Data provided:
= = =

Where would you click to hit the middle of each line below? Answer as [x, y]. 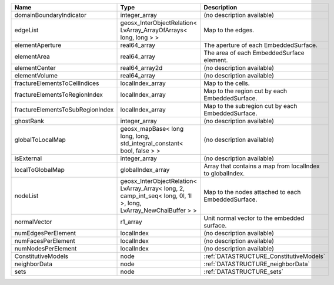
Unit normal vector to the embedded [254, 218]
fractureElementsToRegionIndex [59, 95]
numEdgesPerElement [45, 233]
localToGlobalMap [39, 170]
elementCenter [35, 68]
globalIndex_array [145, 170]
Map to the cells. [227, 83]
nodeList [26, 196]
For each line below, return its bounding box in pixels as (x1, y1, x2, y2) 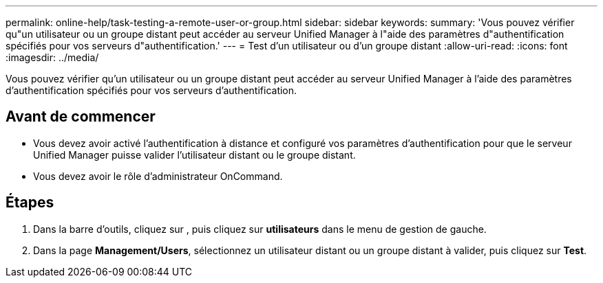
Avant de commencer (6, 108, 156, 126)
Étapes (6, 194, 54, 212)
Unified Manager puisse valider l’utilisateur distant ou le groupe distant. (33, 148, 356, 161)
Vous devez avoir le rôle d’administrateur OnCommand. (33, 170, 283, 182)
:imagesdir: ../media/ (6, 52, 99, 63)
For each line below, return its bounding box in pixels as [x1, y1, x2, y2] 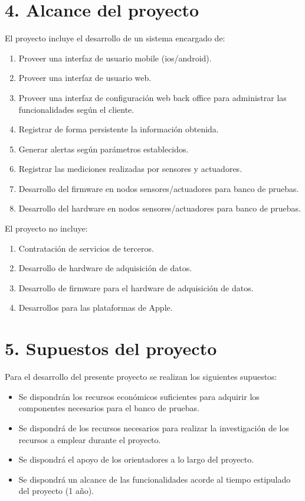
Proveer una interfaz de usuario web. [18, 71, 152, 84]
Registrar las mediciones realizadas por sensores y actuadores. [18, 162, 242, 175]
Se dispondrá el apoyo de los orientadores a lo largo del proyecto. [18, 453, 254, 466]
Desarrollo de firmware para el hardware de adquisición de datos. [18, 281, 254, 294]
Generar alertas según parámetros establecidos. [18, 142, 189, 155]
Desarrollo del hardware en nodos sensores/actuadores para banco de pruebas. [18, 202, 301, 214]
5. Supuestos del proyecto [5, 336, 217, 360]
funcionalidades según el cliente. [18, 103, 135, 115]
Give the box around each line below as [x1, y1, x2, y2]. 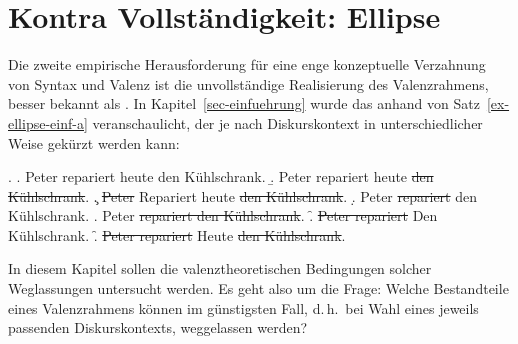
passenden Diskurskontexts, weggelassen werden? [8, 317, 308, 338]
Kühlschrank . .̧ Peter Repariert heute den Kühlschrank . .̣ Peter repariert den [8, 185, 477, 206]
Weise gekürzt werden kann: [8, 132, 180, 153]
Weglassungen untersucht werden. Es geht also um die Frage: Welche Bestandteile [8, 278, 509, 299]
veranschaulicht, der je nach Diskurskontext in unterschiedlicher [92, 112, 483, 133]
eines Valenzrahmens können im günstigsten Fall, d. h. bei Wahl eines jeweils [8, 297, 479, 318]
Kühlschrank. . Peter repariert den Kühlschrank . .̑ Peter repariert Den [8, 205, 438, 226]
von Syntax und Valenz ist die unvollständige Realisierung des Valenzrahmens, [8, 73, 489, 94]
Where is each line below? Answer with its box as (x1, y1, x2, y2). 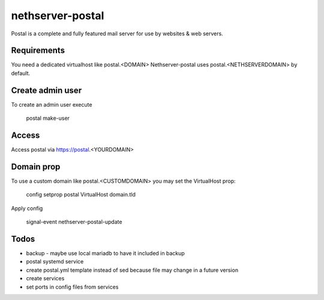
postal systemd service (26, 258, 84, 265)
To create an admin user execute (11, 101, 92, 108)
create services (26, 275, 65, 282)
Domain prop (11, 162, 61, 172)
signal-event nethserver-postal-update (26, 219, 122, 226)
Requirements (11, 46, 65, 56)
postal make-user (26, 114, 70, 122)
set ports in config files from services (26, 283, 119, 290)
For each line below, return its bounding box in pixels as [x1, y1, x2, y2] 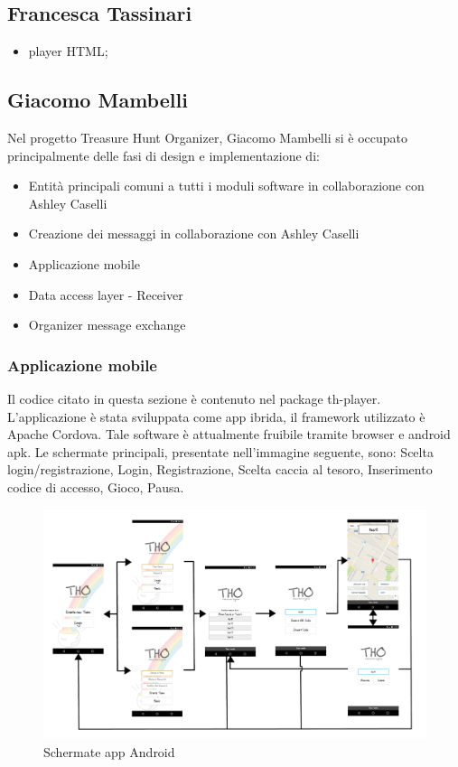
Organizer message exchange [28, 315, 186, 334]
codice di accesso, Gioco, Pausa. [7, 477, 184, 496]
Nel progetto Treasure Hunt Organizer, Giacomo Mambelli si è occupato [7, 128, 407, 146]
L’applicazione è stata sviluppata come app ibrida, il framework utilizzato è [7, 407, 425, 426]
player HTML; [28, 42, 108, 61]
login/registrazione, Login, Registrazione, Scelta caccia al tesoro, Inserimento [7, 460, 433, 479]
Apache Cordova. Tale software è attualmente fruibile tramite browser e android [7, 425, 451, 444]
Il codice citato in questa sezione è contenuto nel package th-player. [7, 388, 381, 407]
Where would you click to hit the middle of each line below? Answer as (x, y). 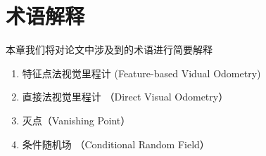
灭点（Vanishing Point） (76, 120)
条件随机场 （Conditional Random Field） (116, 144)
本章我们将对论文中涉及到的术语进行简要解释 (109, 50)
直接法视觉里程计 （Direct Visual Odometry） (125, 97)
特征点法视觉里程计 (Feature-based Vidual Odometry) (141, 73)
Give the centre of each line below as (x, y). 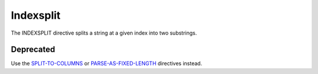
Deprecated (33, 50)
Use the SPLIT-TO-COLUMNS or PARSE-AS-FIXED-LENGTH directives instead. (107, 63)
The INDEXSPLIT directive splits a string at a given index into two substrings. (104, 33)
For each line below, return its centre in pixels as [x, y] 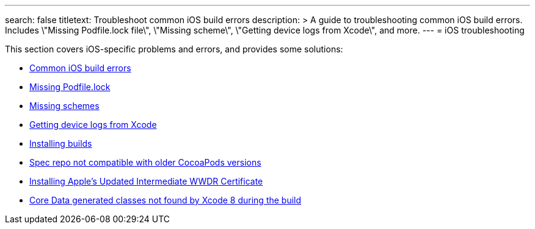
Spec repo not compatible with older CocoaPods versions [145, 162]
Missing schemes [64, 106]
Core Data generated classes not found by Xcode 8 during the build [166, 200]
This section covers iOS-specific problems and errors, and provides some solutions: [174, 49]
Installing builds [61, 143]
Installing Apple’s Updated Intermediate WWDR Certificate [146, 181]
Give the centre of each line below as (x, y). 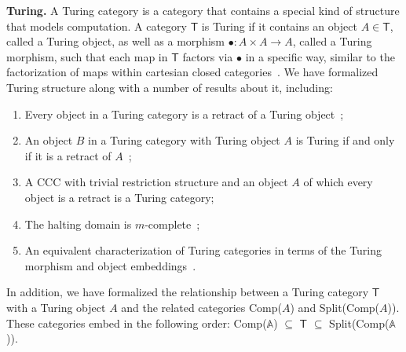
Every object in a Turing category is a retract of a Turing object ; (184, 114)
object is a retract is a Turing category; (119, 197)
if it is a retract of (68, 155)
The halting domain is (78, 224)
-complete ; (172, 224)
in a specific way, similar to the (320, 56)
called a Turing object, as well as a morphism (115, 41)
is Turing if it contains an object (279, 26)
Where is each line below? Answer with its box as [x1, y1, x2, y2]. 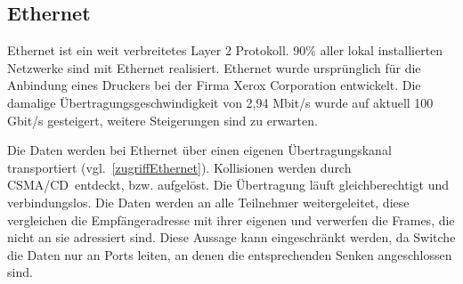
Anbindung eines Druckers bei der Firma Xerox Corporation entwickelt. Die [7, 76, 421, 94]
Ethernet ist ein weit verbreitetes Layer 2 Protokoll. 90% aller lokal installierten [7, 41, 443, 60]
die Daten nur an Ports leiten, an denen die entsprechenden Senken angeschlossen [7, 245, 452, 264]
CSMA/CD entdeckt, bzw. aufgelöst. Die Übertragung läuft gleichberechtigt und [7, 175, 450, 194]
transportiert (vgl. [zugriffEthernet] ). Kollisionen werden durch [7, 158, 352, 176]
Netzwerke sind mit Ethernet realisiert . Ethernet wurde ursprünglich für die [7, 58, 421, 77]
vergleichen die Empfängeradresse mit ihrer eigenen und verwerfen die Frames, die [7, 210, 455, 229]
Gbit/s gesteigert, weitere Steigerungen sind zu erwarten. [7, 110, 318, 129]
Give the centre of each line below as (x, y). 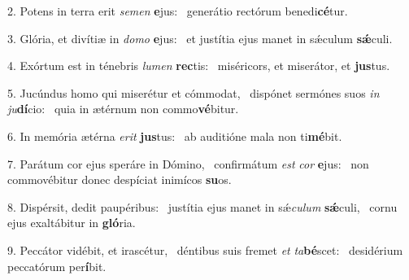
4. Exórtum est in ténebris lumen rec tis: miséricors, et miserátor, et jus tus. (199, 66)
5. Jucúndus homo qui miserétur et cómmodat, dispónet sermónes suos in (194, 92)
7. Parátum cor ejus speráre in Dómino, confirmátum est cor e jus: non (188, 163)
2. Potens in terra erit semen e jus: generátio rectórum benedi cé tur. (178, 11)
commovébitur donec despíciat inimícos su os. (120, 179)
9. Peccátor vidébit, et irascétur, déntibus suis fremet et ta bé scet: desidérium (205, 249)
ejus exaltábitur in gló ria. (72, 223)
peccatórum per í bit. (57, 266)
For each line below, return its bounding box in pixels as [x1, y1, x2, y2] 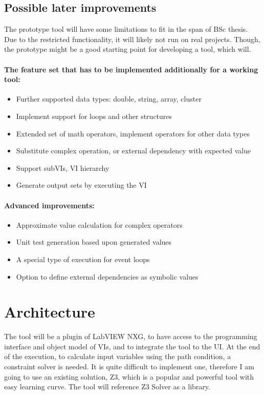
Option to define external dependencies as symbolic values [16, 271, 199, 282]
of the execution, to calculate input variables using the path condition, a [4, 351, 231, 362]
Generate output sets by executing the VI [16, 180, 147, 190]
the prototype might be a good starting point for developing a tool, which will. [4, 44, 251, 54]
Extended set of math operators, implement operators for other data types [16, 128, 250, 139]
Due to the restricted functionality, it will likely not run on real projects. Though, [4, 33, 260, 44]
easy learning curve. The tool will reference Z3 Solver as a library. [4, 381, 210, 392]
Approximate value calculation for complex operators [16, 219, 183, 230]

= = =

Activity: The copy must reproduce the listing above verbatim and contain no pictures.

Exercise solution:
Where would you click to hit the middle of each line below? Answer as [x, y]. 
Unit normal vector to the embedded [254, 218]
fractureElementsToRegionIndex [59, 95]
numEdgesPerElement [45, 233]
localToGlobalMap [39, 170]
elementCenter [35, 68]
globalIndex_array [145, 170]
Map to the cells. [227, 83]
nodeList [26, 196]
For each line below, return its bounding box in pixels as (x1, y1, x2, y2) 
Avant de commencer (6, 108, 156, 126)
Étapes (6, 194, 54, 212)
Unified Manager puisse valider l’utilisateur distant ou le groupe distant. (33, 148, 356, 161)
Vous devez avoir le rôle d’administrateur OnCommand. (33, 170, 283, 182)
:imagesdir: ../media/ (6, 52, 99, 63)
For each line below, return its bounding box in pixels as [x1, y1, x2, y2] 
Proveer una interfaz de usuario web. [18, 71, 152, 84]
Registrar las mediciones realizadas por sensores y actuadores. [18, 162, 242, 175]
Se dispondrá el apoyo de los orientadores a lo largo del proyecto. [18, 453, 254, 466]
Desarrollo de firmware para el hardware de adquisición de datos. [18, 281, 254, 294]
Generar alertas según parámetros establecidos. [18, 142, 189, 155]
Desarrollo del hardware en nodos sensores/actuadores para banco de pruebas. [18, 202, 301, 214]
5. Supuestos del proyecto [5, 336, 217, 360]
funcionalidades según el cliente. [18, 103, 135, 115]
Give the box around each line below as [x1, y1, x2, y2]. 
passenden Diskurskontexts, weggelassen werden? [8, 317, 308, 338]
Kühlschrank . .̧ Peter Repariert heute den Kühlschrank . .̣ Peter repariert den [8, 185, 477, 206]
Weise gekürzt werden kann: [8, 132, 180, 153]
Weglassungen untersucht werden. Es geht also um die Frage: Welche Bestandteile [8, 278, 509, 299]
veranschaulicht, der je nach Diskurskontext in unterschiedlicher [92, 112, 483, 133]
eines Valenzrahmens können im günstigsten Fall, d. h. bei Wahl eines jeweils [8, 297, 479, 318]
Kühlschrank. . Peter repariert den Kühlschrank . .̑ Peter repariert Den [8, 205, 438, 226]
von Syntax und Valenz ist die unvollständige Realisierung des Valenzrahmens, [8, 73, 489, 94]
Where is each line below? Answer with its box as (x1, y1, x2, y2). 
postal systemd service (26, 258, 84, 265)
To create an admin user execute (11, 101, 92, 108)
create services (26, 275, 65, 282)
Domain prop (11, 162, 61, 172)
signal-event nethserver-postal-update (26, 219, 122, 226)
Requirements (11, 46, 65, 56)
postal make-user (26, 114, 70, 122)
set ports in config files from services (26, 283, 119, 290)
For each line below, return its bounding box in pixels as [x1, y1, x2, y2] 
Organizer message exchange [28, 315, 186, 334]
codice di accesso, Gioco, Pausa. [7, 477, 184, 496]
Nel progetto Treasure Hunt Organizer, Giacomo Mambelli si è occupato [7, 128, 407, 146]
L’applicazione è stata sviluppata come app ibrida, il framework utilizzato è [7, 407, 425, 426]
player HTML; [28, 42, 108, 61]
login/registrazione, Login, Registrazione, Scelta caccia al tesoro, Inserimento [7, 460, 433, 479]
Apache Cordova. Tale software è attualmente fruibile tramite browser e android [7, 425, 451, 444]
Il codice citato in questa sezione è contenuto nel package th-player. [7, 388, 381, 407]
Where would you click to hit the middle of each line below? Answer as (x, y). 
灭点（Vanishing Point） (76, 120)
条件随机场 （Conditional Random Field） (116, 144)
本章我们将对论文中涉及到的术语进行简要解释 (109, 50)
直接法视觉里程计 （Direct Visual Odometry） (125, 97)
特征点法视觉里程计 (Feature-based Vidual Odometry) (141, 73)
Give the centre of each line below as (x, y). 
Deprecated (33, 50)
Use the SPLIT-TO-COLUMNS or PARSE-AS-FIXED-LENGTH directives instead. (107, 63)
The INDEXSPLIT directive splits a string at a given index into two substrings. (104, 33)
For each line below, return its centre in pixels as [x, y] 
Spec repo not compatible with older CocoaPods versions [145, 162]
Missing schemes [64, 106]
Core Data generated classes not found by Xcode 8 during the build [166, 200]
This section covers iOS-specific problems and errors, and provides some solutions: [174, 49]
Installing builds [61, 143]
Installing Apple’s Updated Intermediate WWDR Certificate [146, 181]
Give the centre of each line below as (x, y). 
Every object in a Turing category is a retract of a Turing object ; (184, 114)
object is a retract is a Turing category; (119, 197)
if it is a retract of (68, 155)
The halting domain is (78, 224)
-complete ; (172, 224)
in a specific way, similar to the (320, 56)
called a Turing object, as well as a morphism (115, 41)
is Turing if it contains an object (279, 26)
Where is each line below? Answer with its box as [x1, y1, x2, y2]. 
Anbindung eines Druckers bei der Firma Xerox Corporation entwickelt. Die [7, 76, 421, 94]
Ethernet ist ein weit verbreitetes Layer 2 Protokoll. 90% aller lokal installierten [7, 41, 443, 60]
die Daten nur an Ports leiten, an denen die entsprechenden Senken angeschlossen [7, 245, 452, 264]
CSMA/CD entdeckt, bzw. aufgelöst. Die Übertragung läuft gleichberechtigt und [7, 175, 450, 194]
transportiert (vgl. [zugriffEthernet] ). Kollisionen werden durch [7, 158, 352, 176]
Netzwerke sind mit Ethernet realisiert . Ethernet wurde ursprünglich für die [7, 58, 421, 77]
vergleichen die Empfängeradresse mit ihrer eigenen und verwerfen die Frames, die [7, 210, 455, 229]
Gbit/s gesteigert, weitere Steigerungen sind zu erwarten. [7, 110, 318, 129]
Give the centre of each line below as (x, y). 
4. Exórtum est in ténebris lumen rec tis: miséricors, et miserátor, et jus tus. (199, 66)
5. Jucúndus homo qui miserétur et cómmodat, dispónet sermónes suos in (194, 92)
7. Parátum cor ejus speráre in Dómino, confirmátum est cor e jus: non (188, 163)
2. Potens in terra erit semen e jus: generátio rectórum benedi cé tur. (178, 11)
commovébitur donec despíciat inimícos su os. (120, 179)
9. Peccátor vidébit, et irascétur, déntibus suis fremet et ta bé scet: desidérium (205, 249)
ejus exaltábitur in gló ria. (72, 223)
peccatórum per í bit. (57, 266)
For each line below, return its bounding box in pixels as [x1, y1, x2, y2] 
Option to define external dependencies as symbolic values [16, 271, 199, 282]
of the execution, to calculate input variables using the path condition, a [4, 351, 231, 362]
Generate output sets by executing the VI [16, 180, 147, 190]
the prototype might be a good starting point for developing a tool, which will. [4, 44, 251, 54]
Extended set of math operators, implement operators for other data types [16, 128, 250, 139]
Due to the restricted functionality, it will likely not run on real projects. Though, [4, 33, 260, 44]
easy learning curve. The tool will reference Z3 Solver as a library. [4, 381, 210, 392]
Approximate value calculation for complex operators [16, 219, 183, 230]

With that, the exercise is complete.